**WORK REQUEST:**
Within the listing below, please show every line carrying the string "correctly".

>>>>

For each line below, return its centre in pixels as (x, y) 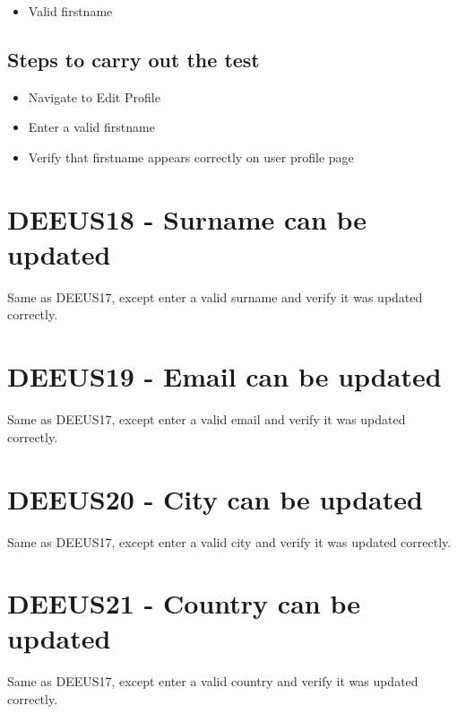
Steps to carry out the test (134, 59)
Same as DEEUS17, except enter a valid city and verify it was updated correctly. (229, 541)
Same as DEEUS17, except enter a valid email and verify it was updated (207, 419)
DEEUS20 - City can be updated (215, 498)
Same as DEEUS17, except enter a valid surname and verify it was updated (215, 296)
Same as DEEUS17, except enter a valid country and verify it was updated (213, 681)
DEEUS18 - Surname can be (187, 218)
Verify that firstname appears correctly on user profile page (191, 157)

<<<<

**ANSWER SPACE:**
Same as DEEUS17, except enter a valid city and verify it was updated correctly. (229, 541)
Verify that firstname appears correctly on user profile page (191, 157)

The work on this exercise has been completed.